Leningrado, 1945. La guerra è finita da poche settimane ma le ferite e crepe, nei soldati e nella popolazione dell’attuale San Pietroburgo fanno fatica a cicatrizzarsi e guarire. In particolare in quelle di Iya, soprannominata ‘Spilungona’ per la sua altezza e che soffre di attacchi di panico post bellici che le causano paralisi improvvisi, e di Masha, una ex ragazza di conforto per l’esercito russo, reduce dal fronte e divenuta sterile a causa degli eccessivi aborti. Le due custodiscono un segreto. Il bambino che Iya spaccia per suo figlio è in realtà di Masha. Quando Iya uccide il bambino durante una delle sua paralisi improvvise, deve rimediare alla perdita rimanendo incinta per dare un nuovo figlio all’amica amante. la quale ha iniziato da poco a lavorare con lei nell’ospedale militare della città, dove tra reduci, compagni arrivisti e bavosi dottori, la guerra non sembra per nulla finita ………
Ispirato al libro “The Unwomanly Face of War” di Svetlana Alexievich e forte di una fotografia opprimente (quasi fosse una ‘favola della morte’), basata principalmente su tre colori, giallo, verde e rosso, questo film mostra uno dei lati peggiori della guerra, ovvero gli sciacalli e le bruttezze di chi ha ottenuto potere e di chi ha sacrificato la propria vita in nome di non si sa bene cosa, considerato che quello che gli rimane assomiglia di più ad una morte silenziosa che ad una vita felice che profuma di vittoria.
Stupri, violenze, omicidi, suicidi assistiti, aborti, infanticidi e altri abomini vengono mostrati in maniera dolorosa e sofferente da lasciare senza più volte senza fiato, in netto contrasto i brindisi falsi e ipocriti di salvezza e felicità, dei compagni potenti, per una guerra che ha visto, come scopriremo nel corso della pellicola, lati oscuri anche nelle proprie fila e da chi riteneva amici.

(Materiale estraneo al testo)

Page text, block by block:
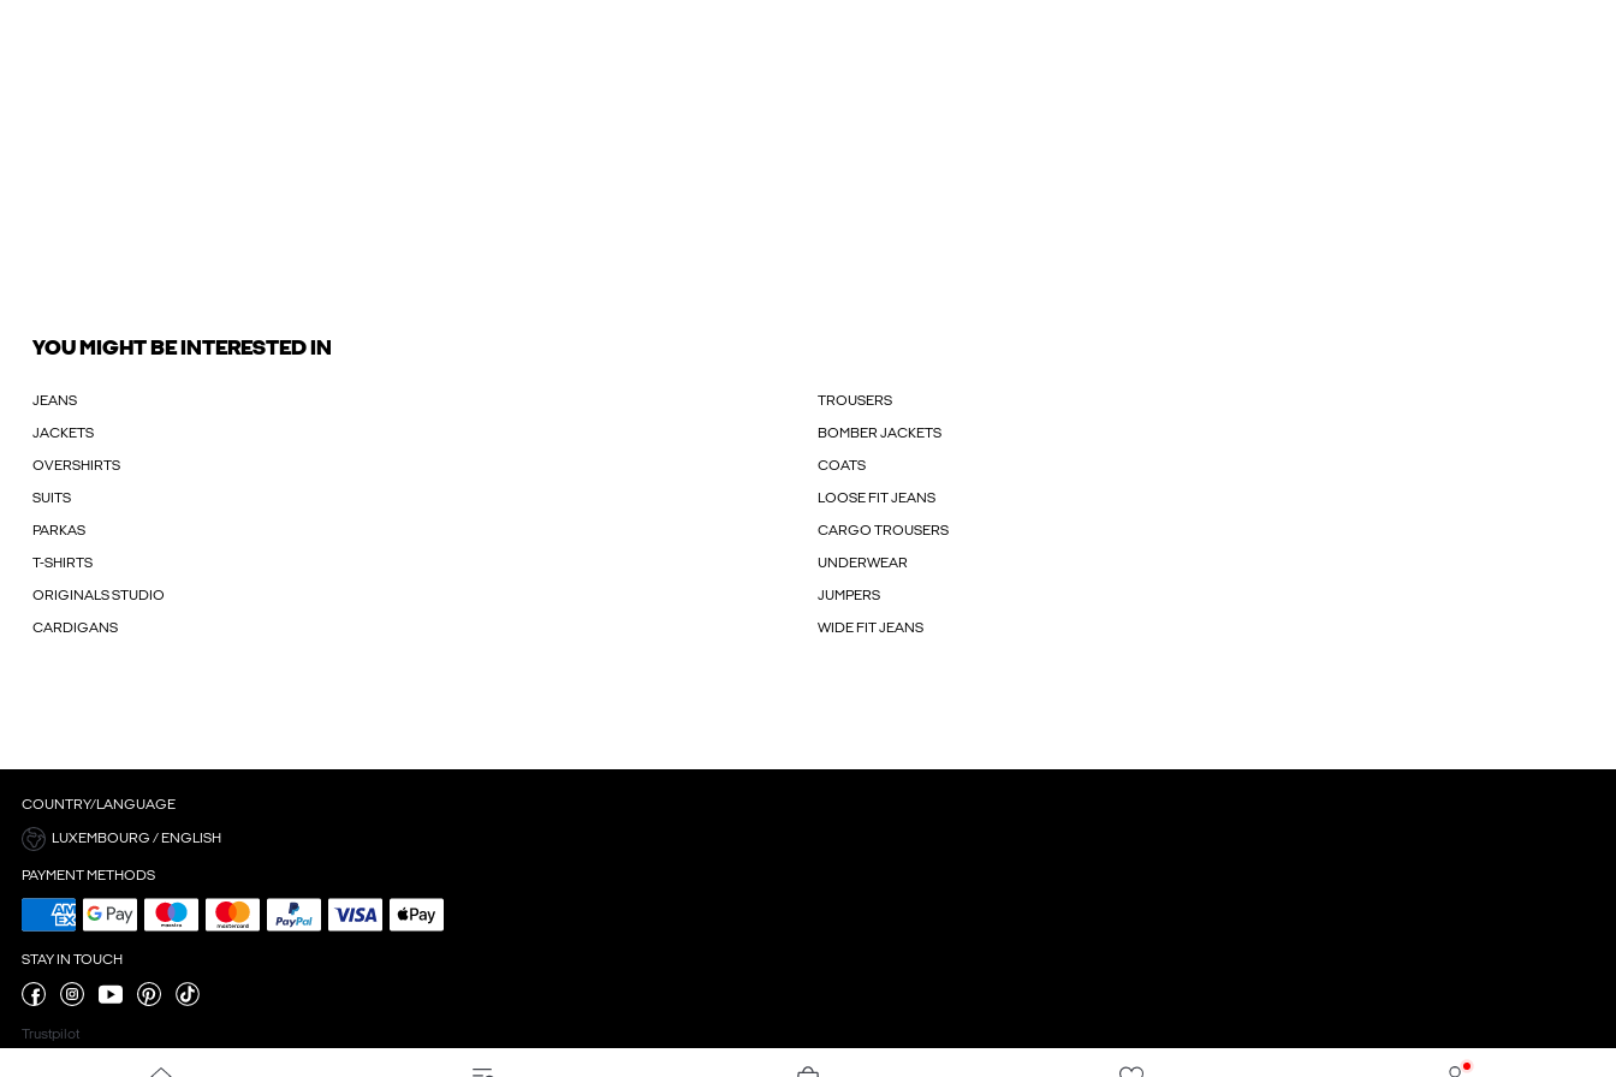
YOU MIGHT BE INTERESTED IN
JEANS TROUSERS
JACKETS BOMBER JACKETS
OVERSHIRTS COATS
SUITS LOOSE FIT JEANS
PARKAS CARGO TROUSERS
T-SHIRTS UNDERWEAR
ORIGINALS STUDIO JUMPERS
CARDIGANS WIDE FIT JEANS
COUNTRY/LANGUAGE
LUXEMBOURG / ENGLISH
PAYMENT METHODS
STAY IN TOUCH
Trustpilot

Straordinarie le due giovani donne protagoniste (due attrici al loro debutto assoluto in un film), così diverse ma accomunate da un destino fatale che finirà per trasformare la paura in amicizia prima ed in amore clandestino poi, non privo però di sofferenze figlie di una vita, vera, finita proprio con la fine della guerra. Una privazione assoluta di un futuro nebuloso ed in linea con i scarsi colori (tre in tutto, come scritto sopra) imposti da un regime che non esita a dare il colpo di grazia a chi ha dato tutto per al patria ma non serve più alla causa.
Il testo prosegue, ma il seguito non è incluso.